No entanto, essa proposta merece uma leitura crítica. A adoção do biocentrismo como fundamento do Direito Civil pode gerar tensões conceituais com os direitos humanos clássicos, que foram historicamente estruturados em torno da dignidade da pessoa humana — e não da vida em sentido amplo e indistinto. É importante lembrar que as normas que fundamentaram as regras internacionais de direitos humanos foram criadas no momento pós 2a guerra e holocausto. Daí a necessidade de proteger fundamentalmente o homem em detrimento de qualquer espécie viva.

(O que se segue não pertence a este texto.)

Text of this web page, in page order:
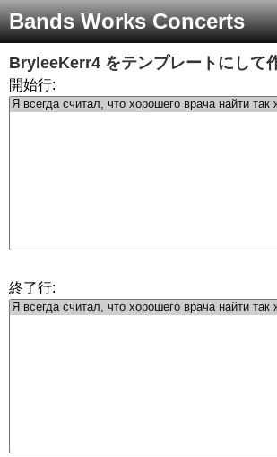
Bands Works Concerts
BryleeKerr4 をテンプレートにして
開始行:
終了行:
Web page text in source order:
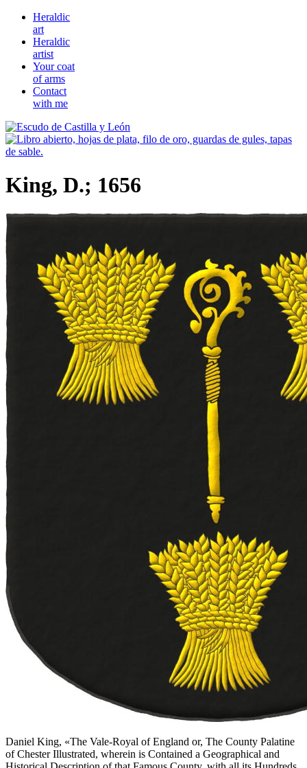
Heraldic
art
Heraldic
artist
Your coat
of arms
Contact
with me
King, D.; 1656
Daniel King, «The Vale-Royal of England or, The County Palatine
of Chester Illustrated, wherein is Contained a Geographical and
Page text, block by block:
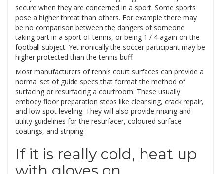
secure when they are concerned in a sport. Some sports
pose a higher threat than others. For example there may
be no comparison between the dangers of someone
taking part in a sport of tennis, or being 1 / 4 again on the
football subject. Yet ironically the soccer participant may be
higher protected than the tennis buff.
Most manufacturers of tennis court surfaces can provide a
normal set of guide specs that format the method of
surfacing or resurfacing a courtroom. These usually
embody floor preparation steps like cleansing, crack repair,
and low spot leveling. They will also provide mixing and
utility guidelines for the resurfacer, coloured surface
coatings, and striping.
If it is really cold, heat up
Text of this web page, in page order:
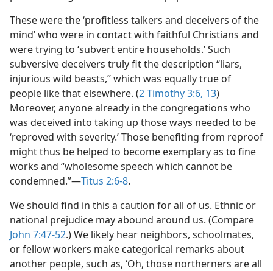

Ao descentralizar a figura humana, corre-se o risco de esvaziar o próprio conceito jurídico de dignidade, criando um campo aberto para decisões arbitrárias ou desprovidas de critérios objetivos. Além disso, sua implementação prática no sistema jurídico é desafiadora, pois pode ser inflexível diante das complexidades da realidade social, como em casos de saúde pública, vulnerabilidades sociais ou mesmo conflitos éticos, especialmente quando as necessidades humanas entram em choque com a proteção de outras espécies.
Nas aulas ministradas pela professora Lilian Rocha no UniCEUB, ela traz a o conceito do biocentrismo como “filosofia que coloca todos os seres vivos no seio da proteção jurídica e não apenas o homem”, enfatiza ainda que “precisa ser traduzido em normas jurídicas claras, eficazes e aplicáveis no sistema judicial brasileiro que ainda é formalista e conservador em inovação jurídica, o que dificulta a incorporação de valores éticos não positivados pelos juízes e tribunais que podem resistir à aplicação de normas biocêntricas por falta de previsão expressa ou por insegurança jurídica”. Em um contexto jurídico, as ideias biocêntricas precisariam ser ajustadas para reconhecer as complexidades das relações de poder, da autonomia individual e da moralidade humana, sem desconsiderar os outros princípios fundamentais que sustentam a justiça social e ambiental.
Sob a perspectiva biocêntrica, a resposta ao dilema apresentado neste artigo não deve partir da hierarquização de vidas, mas do reconhecimento da interdependência entre elas. A dignidade da mulher não pode ser colocada em segundo plano em nome de um discurso de proteção à vida embrionária. O cuidado com o nascituro deve ser considerado, sim, mas nunca à custa da autonomia da mulher ou da sua saúde física, emocional ou das suas escolhas. Esse equilíbrio é o que o biocentrismo propõe: um Direito que valoriza todos os seres vivos sem instrumentalizar nenhum deles!
Ainda assim, ao reforçar o princípio da dignidade humana e ao antecipar o início da personalidade jurídica para o momento da concepção, o novo Código Civil nos impõe o desafio de reinterpretar as normas à luz de uma ética mais sensível e plural. Para que essas mudanças não se convertam em retrocessos nos direitos das mulheres, é preciso garantir que a nova legislação reconheça suas singularidades, suas vulnerabilidades e, sobretudo, seu papel como protagonistas da própria história.
A construção de um novo Código Civil, portanto, deve romper com a lógica hierárquica e utilitarista do antigo paradigma e adotar uma ética do cuidado, da igualdade e da interdependência. A mulher, enquanto expressão viva dessa interconexão, deve ser reconhecida não apenas como beneficiária do Direito, mas como sua protagonista, contribuindo para um modelo evolutivo mais justo, plural e sustentável.
Estamos em busca de um novo caminho civilizatório!